# [Try it]
Output every record exactly, apart from its images.
Data to process section start
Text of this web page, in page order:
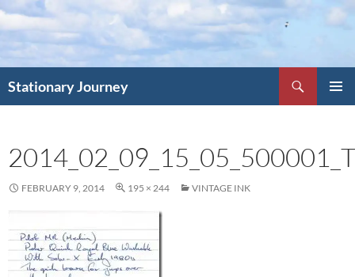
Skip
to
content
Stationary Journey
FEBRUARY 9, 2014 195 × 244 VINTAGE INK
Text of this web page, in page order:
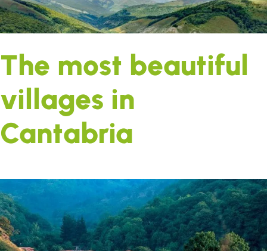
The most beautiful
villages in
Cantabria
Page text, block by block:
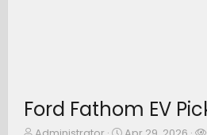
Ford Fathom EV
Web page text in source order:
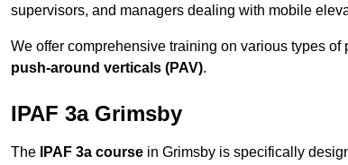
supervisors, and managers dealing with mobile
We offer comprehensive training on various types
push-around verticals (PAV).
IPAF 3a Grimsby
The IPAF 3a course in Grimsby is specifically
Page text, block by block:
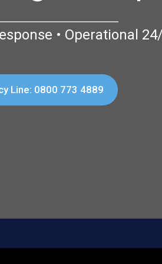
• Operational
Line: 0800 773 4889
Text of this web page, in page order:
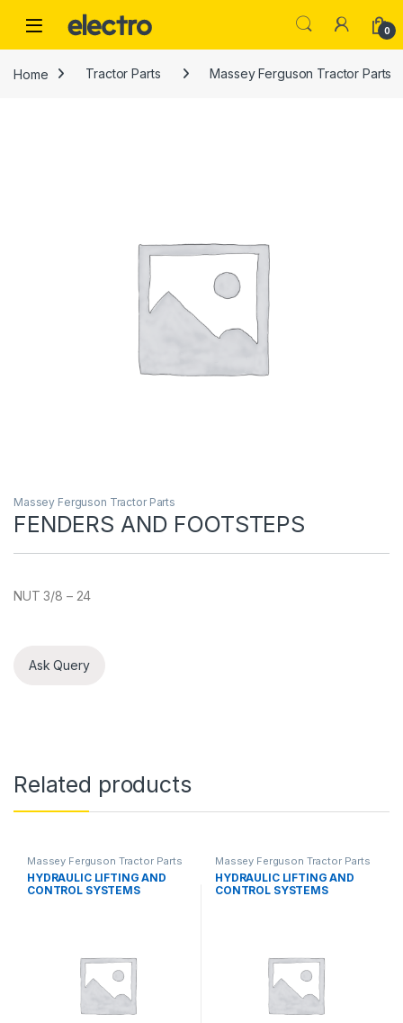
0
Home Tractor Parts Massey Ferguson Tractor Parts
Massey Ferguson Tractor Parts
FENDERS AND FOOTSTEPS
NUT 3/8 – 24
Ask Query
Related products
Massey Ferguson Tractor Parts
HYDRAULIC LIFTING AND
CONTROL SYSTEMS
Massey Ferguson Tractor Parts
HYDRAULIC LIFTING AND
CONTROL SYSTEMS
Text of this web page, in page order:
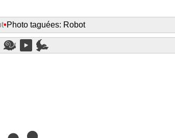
Data to process section end
# [The completed task]
Text of this web page, in page order:
Skip
to
content
Stationary Journey
FEBRUARY 9, 2014 195 × 244 VINTAGE INK
Text of this web page, in page order:
The most beautiful
villages in
Cantabria
Page text, block by block:
Ford Fathom EV
Web page text in source order:
supervisors, and managers dealing with mobile
We offer comprehensive training on various types
push-around verticals (PAV).
IPAF 3a Grimsby
The IPAF 3a course in Grimsby is specifically
Page text, block by block:
• Operational
Line: 0800 773 4889
Text of this web page, in page order:
0
Home Tractor Parts Massey Ferguson Tractor Parts
Massey Ferguson Tractor Parts
FENDERS AND FOOTSTEPS
NUT 3/8 – 24
Ask Query
Related products
Massey Ferguson Tractor Parts
HYDRAULIC LIFTING AND
CONTROL SYSTEMS
Massey Ferguson Tractor Parts
HYDRAULIC LIFTING AND
CONTROL SYSTEMS
Text of this web page, in page order:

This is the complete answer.